Photo by Collin Richie

Flowers are the unexpected muse of artist Lori Demand

Lori Demand

Hometown: Dickinson, Texas

Age: 63

Artistry: Painter and gallery owner

Online: itsalori.com, @itsalori2 on Instagram

She calls it “The Garden,” but where artist Lori Demand has just planted her creative life does not branch off into shadowed, overgrown woods. The central room inside In Demand Art Studios leads to the slightly more tamed workspaces of her artist friends. The only flowers are her vivid abstract expressionist pieces coloring the walls in feral strokes. Each creative’s room has an evocative name, and for hers, Demand chose “Wildflower.”

“I’ve always been a tiny bit of a renegade,” Demand says. “If someone tells me I can’t do something, I’m the type to take that and use it for my good. ‘I’ll show you’ has always been my approach.”

That rebellious streak has led the daughter of a NASA engineer, and herself a Texas A&M graduate in petroleum engineering, to fully embrace her identity as an artist for the first time in her 60s.

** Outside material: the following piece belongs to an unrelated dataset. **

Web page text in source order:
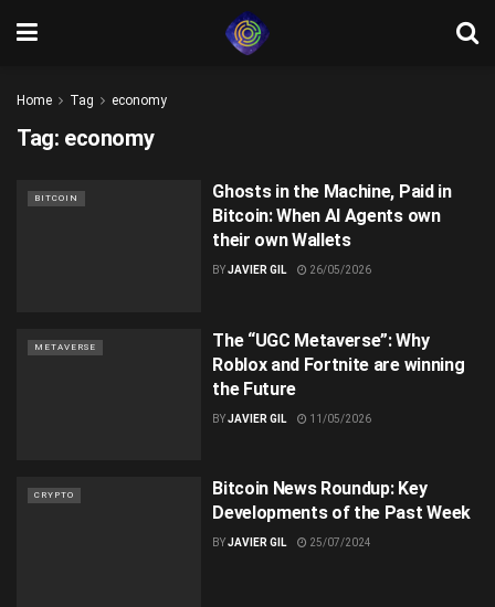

She had long used her family’s home as a canvas for creative projects, practicing faux finishing and leaning into interior design and antique upcycling, but it was a nudge from a church friend, the feedback she received on the paintings she gave away to her children and friends, and an invitation to take part in a charity project helmed by stained glass icon Steve Wilson, that inspired Demand to take her art seriously a few years ago.

Always methodical, Demand researched LLCs, sought out mentorship from experienced painters, and taught herself the basics of web design and social media. Starting in late 2021, she went from making a handful of paintings a year for fun to being stocked with dozens at local arts markets.

“It’s in my DNA now,” Demand says. “I never grasped how important this could be to my personal joy. There’s nothing better than connecting and creating—releasing tension, or anger, or walking out and seeing a beautiful day and wanting to take that in completely and put it into art.”

Every painting session begins with meditation and then lots of music—elements that help Demand balance the rigidity of her engineering brain. Before each piece is finished, she takes a photo, desaturates the color and inspects it in black and white. As a contrarian, having contrast is important to her. Some of her pieces even feature broken bottles or littered papers found on walks around the LSU Lakes and made beautiful. As for flowers, wild or otherwise, they become her unexpected muse.

“I didn’t set out to paint a ton of florals,” Demand says. “That surprised me. They found me.”